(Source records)
····················
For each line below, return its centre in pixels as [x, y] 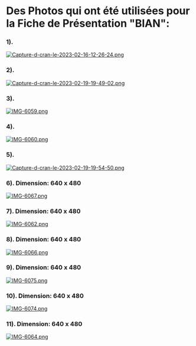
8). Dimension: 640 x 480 [44, 240]
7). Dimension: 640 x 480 [43, 211]
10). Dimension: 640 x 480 [45, 296]
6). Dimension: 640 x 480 [44, 183]
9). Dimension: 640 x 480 [44, 267]
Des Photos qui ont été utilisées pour [98, 11]
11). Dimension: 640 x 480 [44, 324]
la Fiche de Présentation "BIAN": [88, 23]
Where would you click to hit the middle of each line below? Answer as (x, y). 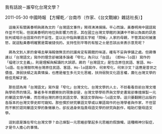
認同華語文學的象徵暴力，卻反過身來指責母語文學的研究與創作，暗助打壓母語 (84, 108)
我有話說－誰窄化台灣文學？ (33, 7)
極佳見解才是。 (18, 78)
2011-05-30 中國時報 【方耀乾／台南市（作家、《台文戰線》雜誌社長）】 (75, 17)
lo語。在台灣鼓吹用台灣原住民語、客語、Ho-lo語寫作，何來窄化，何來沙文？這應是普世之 (81, 68)
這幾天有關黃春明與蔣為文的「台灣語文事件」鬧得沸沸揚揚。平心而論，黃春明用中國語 (81, 28)
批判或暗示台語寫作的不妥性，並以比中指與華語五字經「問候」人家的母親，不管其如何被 (79, 38)
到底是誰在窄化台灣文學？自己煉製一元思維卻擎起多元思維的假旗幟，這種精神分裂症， (84, 122)
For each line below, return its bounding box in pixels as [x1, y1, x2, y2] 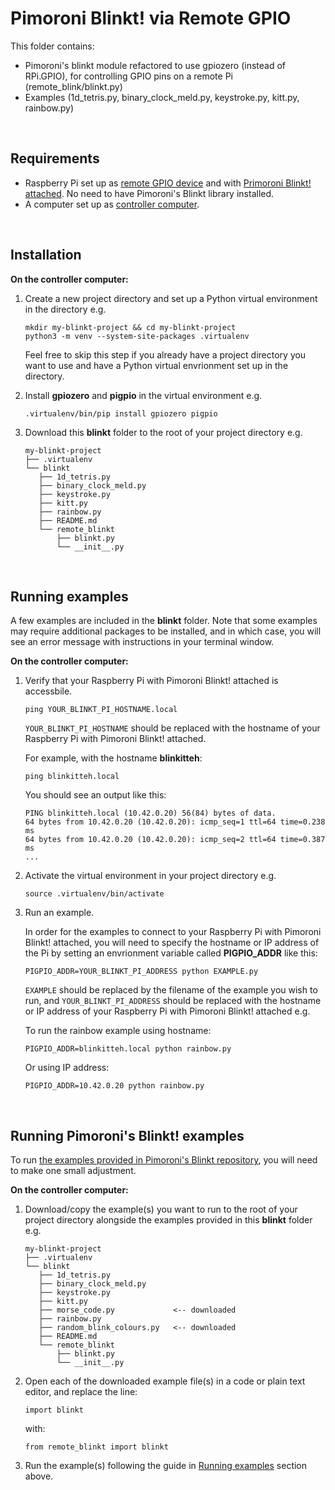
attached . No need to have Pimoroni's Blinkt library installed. [24, 187, 275, 199]
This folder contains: [10, 40, 95, 52]
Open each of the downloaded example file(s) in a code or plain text [24, 1375, 306, 1387]
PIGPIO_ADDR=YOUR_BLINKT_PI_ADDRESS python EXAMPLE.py [24, 967, 259, 977]
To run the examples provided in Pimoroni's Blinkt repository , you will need [10, 1154, 318, 1166]
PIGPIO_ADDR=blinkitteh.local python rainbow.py [24, 1044, 232, 1054]
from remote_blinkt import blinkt [24, 1442, 169, 1452]
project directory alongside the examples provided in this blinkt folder [24, 1214, 313, 1226]
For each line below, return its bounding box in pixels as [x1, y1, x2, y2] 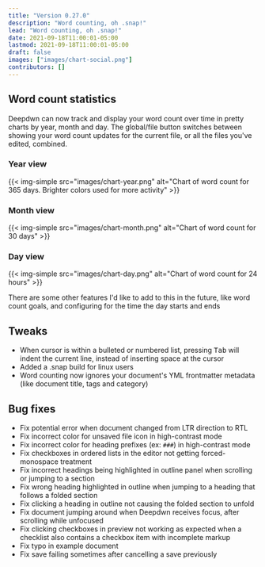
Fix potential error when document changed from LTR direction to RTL [19, 423, 248, 433]
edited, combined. [8, 139, 67, 148]
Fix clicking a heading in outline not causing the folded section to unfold [19, 499, 255, 508]
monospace [19, 457, 59, 466]
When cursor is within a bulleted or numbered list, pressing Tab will [19, 346, 240, 355]
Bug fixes [8, 402, 56, 416]
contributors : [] [8, 63, 66, 71]
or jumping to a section [19, 473, 95, 484]
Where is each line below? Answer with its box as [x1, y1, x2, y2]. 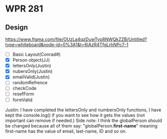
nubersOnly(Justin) [12, 68, 53, 74]
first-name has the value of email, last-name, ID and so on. [5, 128, 127, 134]
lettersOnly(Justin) [12, 63, 51, 69]
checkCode [12, 85, 37, 91]
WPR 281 [5, 3, 44, 15]
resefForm [12, 91, 34, 97]
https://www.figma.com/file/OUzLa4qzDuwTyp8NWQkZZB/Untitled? [5, 36, 147, 42]
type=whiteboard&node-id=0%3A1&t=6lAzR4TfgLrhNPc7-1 [5, 42, 129, 48]
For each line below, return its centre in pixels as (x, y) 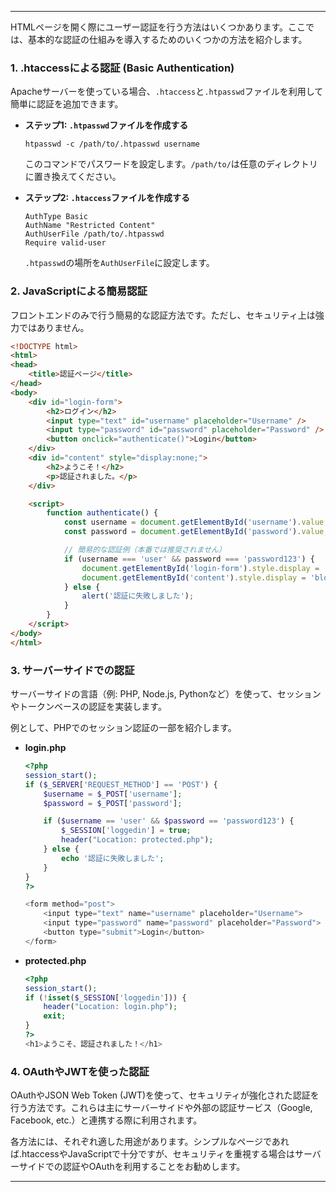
····················
● EXERCISE INSTRUCTIONS:
Reproduce exactly the lines of the entries above from the first through the line with "Open each of", both included; pictures should not be reproduced.

● WRITTEN RESPONSE:
For each line below, return its centre in pixels as [x, y] 
8). Dimension: 640 x 480 [44, 240]
7). Dimension: 640 x 480 [43, 211]
10). Dimension: 640 x 480 [45, 296]
6). Dimension: 640 x 480 [44, 183]
9). Dimension: 640 x 480 [44, 267]
Des Photos qui ont été utilisées pour [98, 11]
11). Dimension: 640 x 480 [44, 324]
la Fiche de Présentation "BIAN": [88, 23]
Where would you click to hit the middle of each line below? Answer as (x, y). 
認同華語文學的象徵暴力，卻反過身來指責母語文學的研究與創作，暗助打壓母語 (84, 108)
我有話說－誰窄化台灣文學？ (33, 7)
極佳見解才是。 (18, 78)
2011-05-30 中國時報 【方耀乾／台南市（作家、《台文戰線》雜誌社長）】 (75, 17)
lo語。在台灣鼓吹用台灣原住民語、客語、Ho-lo語寫作，何來窄化，何來沙文？這應是普世之 (81, 68)
這幾天有關黃春明與蔣為文的「台灣語文事件」鬧得沸沸揚揚。平心而論，黃春明用中國語 (81, 28)
批判或暗示台語寫作的不妥性，並以比中指與華語五字經「問候」人家的母親，不管其如何被 (79, 38)
到底是誰在窄化台灣文學？自己煉製一元思維卻擎起多元思維的假旗幟，這種精神分裂症， (84, 122)
For each line below, return its bounding box in pixels as [x1, y1, x2, y2] 
attached . No need to have Pimoroni's Blinkt library installed. [24, 187, 275, 199]
This folder contains: [10, 40, 95, 52]
Open each of the downloaded example file(s) in a code or plain text [24, 1375, 306, 1387]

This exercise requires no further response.